I don’t have much willpower and have to confess that I was taking diet pills for the greater part of 2014 and into last year. No one knows that, because I was riddled with shame. When life go stressful, I turned to a homeopath for help, because it’s part of my belief system that we have the ability to deal with certain parts of our health and life without modern medicine. Why I believe it’s only a part of our lives and that modern medicine is vital to us, is another blog all together. The point of the story is that I confessed to the homeopath that I was taking prescription diet pills and I was desperate to get off them.
I’m a pretty healthy eater and have come from a place of being a size 46 to hovering between a 40 & 42 for well over ten years. I have managed to keep the majority of it off, but have always carried weight. Linked to my belief system (best described as pagan) I have always believed in avoiding anything foods which are too processed and trying to eat as natural as possible. The problem is, far too many people give their opinion and fad diets constantly sent me on a spin of confusion as to the best and worst things to feed my body.
Surprisingly, the homeopath sent me to an old school dietician, who took one look at what I was eating and told me the nuts, oats, full cream products and fruit had to go. Fat makes fat, was her comment to me and she went on to introduce cereal, fat free products and loads of sweet chilli sauce and cottage cheese into my diet. I was also put onto a protein shake, because I needed something to keep me full.
I wasn’t full and I wasn’t enjoying the vast change in my diet. I couldn’t believe I was allowed rice krispies, but I couldn’t have yoghurt and almonds. I questioned her a few times and needed a lot of convincing that the amount of processed food was actually good for me. I missed my old way of eating, but because I have always carried weight, I didn’t trust myself to begin to know what is good for me and not.
However, I’m a morning person and haven’t missed a sunrise in years. After a few months of eating the way the dietician set out, I was tired and I was getting myself down about nearly everything in life. I went back to chat to her again and, granted, there was a lot going on in my life, she told me to add more sweet chilli sauce to my meals.
Something wasn’t sitting right and I also wasn’t losing weight. I was starving, force feeding myself at free foods and missing sunrises. I went to her one last time and at this point I do have to say, I adore her. I felt supported and could see she truly wanted the best for me. She also absolutely believes in her way of eating, but it just wasn’t working for me.
I couldn’t go round in circles again, so I started where most of us do … Google! I purely wanted to compare fat free with high fat diets and see which had more credibility. What I found was a Youtube video, documentary about sugar, called That Sugar Film. I watched with my full attention and then spent the next few hours literally horrified at what I was learning about all the hidden sugars in the food we eat.
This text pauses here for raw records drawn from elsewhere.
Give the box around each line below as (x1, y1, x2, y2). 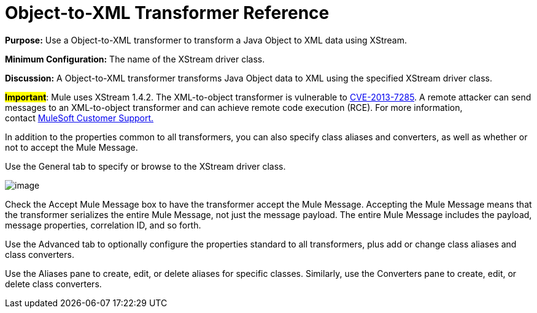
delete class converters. (5, 278, 102, 289)
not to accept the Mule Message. (5, 141, 138, 153)
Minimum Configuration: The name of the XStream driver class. (5, 53, 265, 64)
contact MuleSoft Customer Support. (5, 112, 154, 123)
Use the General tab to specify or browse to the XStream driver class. (5, 160, 286, 172)
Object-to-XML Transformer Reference (5, 2, 330, 23)
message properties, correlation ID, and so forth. (5, 219, 201, 230)
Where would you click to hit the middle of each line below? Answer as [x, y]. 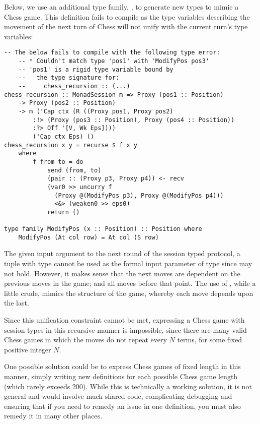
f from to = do [58, 162]
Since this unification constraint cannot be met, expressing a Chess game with [124, 320]
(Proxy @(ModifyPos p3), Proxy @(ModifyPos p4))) [139, 195]
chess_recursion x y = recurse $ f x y [71, 145]
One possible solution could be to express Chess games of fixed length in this [122, 366]
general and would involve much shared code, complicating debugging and [118, 396]
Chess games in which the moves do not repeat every [85, 340]
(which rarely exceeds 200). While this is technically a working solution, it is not [128, 386]
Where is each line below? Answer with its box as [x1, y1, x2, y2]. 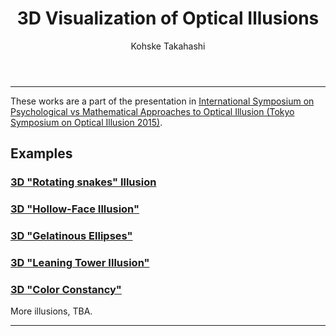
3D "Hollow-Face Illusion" [10, 202, 140, 216]
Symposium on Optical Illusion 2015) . [10, 116, 163, 128]
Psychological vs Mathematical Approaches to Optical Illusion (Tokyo [10, 105, 295, 117]
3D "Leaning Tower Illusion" [10, 256, 150, 270]
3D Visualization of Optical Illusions [16, 7, 320, 30]
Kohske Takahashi [130, 40, 206, 52]
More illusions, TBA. [10, 305, 93, 317]
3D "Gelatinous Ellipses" [10, 229, 133, 243]

Then I unpacked my entire kitchen onto the counter and started to add up the sugar content in all the fat free products I had been consuming.
As I read the labels, I shoved them into a box and waited for the following day to get it all out of my home. I then watched another few hours of interviews and discovered Sarah Wilson and her book, I quit Sugar and began the daily process of living sugar free.
I’ve tried it all before, so I committed to only thirty days. I measured myself on the first day and swore I would wait one week before measuring myself again, but I only lasted a few days and I had already lost just over two centimetres around my waist.